[WHAT YOU SHOULD DO] The answer must be a word-for-word copy of the records below, with every picture left out.

[ENTRIES SUPPLIED]
○ ○ ○ ○ ○ ○ ○

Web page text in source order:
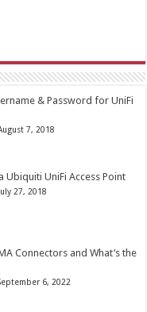
& Password for UniFi
7, 2018
Ubiquiti UniFi Access Point
27, 2018
Connectors and What’s the
6, 2022
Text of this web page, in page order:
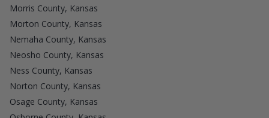
Morris County, Kansas
Morton County, Kansas
Nemaha County, Kansas
Neosho County, Kansas
Ness County, Kansas
Norton County, Kansas
Osage County, Kansas
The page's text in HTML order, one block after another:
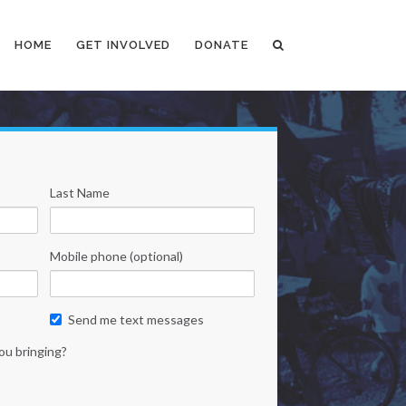
HOME GET INVOLVED DONATE
Last Name
Mobile phone (optional)
Send me text messages
bringing?
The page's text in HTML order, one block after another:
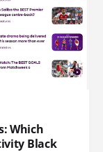
Which
Black
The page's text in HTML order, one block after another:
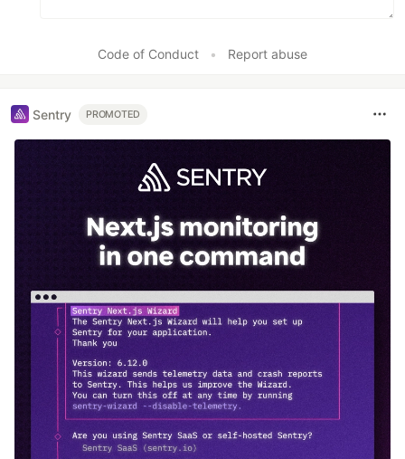
Code of Conduct • Report abuse
Sentry PROMOTED
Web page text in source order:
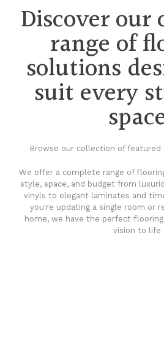
Discover our
range of
solutions
suit every
Browse our collection of
We offer a complete range of
style, space, and budget from
vinyls to elegant laminates and
you're updating a single room or
home, we have the perfect
vision to life
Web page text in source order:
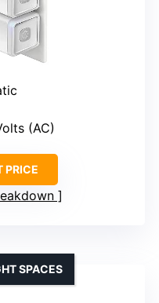
(AC)
PRICE
SPACES

○ ○ ○ ○ ○ ○ ○

[RESULT]
Web page text in source order:
& Password for UniFi
7, 2018
Ubiquiti UniFi Access Point
27, 2018
Connectors and What’s the
6, 2022
Text of this web page, in page order:
Morris County, Kansas
Morton County, Kansas
Nemaha County, Kansas
Neosho County, Kansas
Ness County, Kansas
Norton County, Kansas
Osage County, Kansas
The page's text in HTML order, one block after another:
HOME GET INVOLVED DONATE
Last Name
Mobile phone (optional)
Send me text messages
bringing?
The page's text in HTML order, one block after another:
Which
Black
The page's text in HTML order, one block after another:
Code of Conduct • Report abuse
Sentry PROMOTED
Web page text in source order:
Discover our
range of
solutions
suit every
Browse our collection of
We offer a complete range of
style, space, and budget from
vinyls to elegant laminates and
you're updating a single room or
home, we have the perfect
vision to life
Web page text in source order:
(AC)
PRICE
SPACES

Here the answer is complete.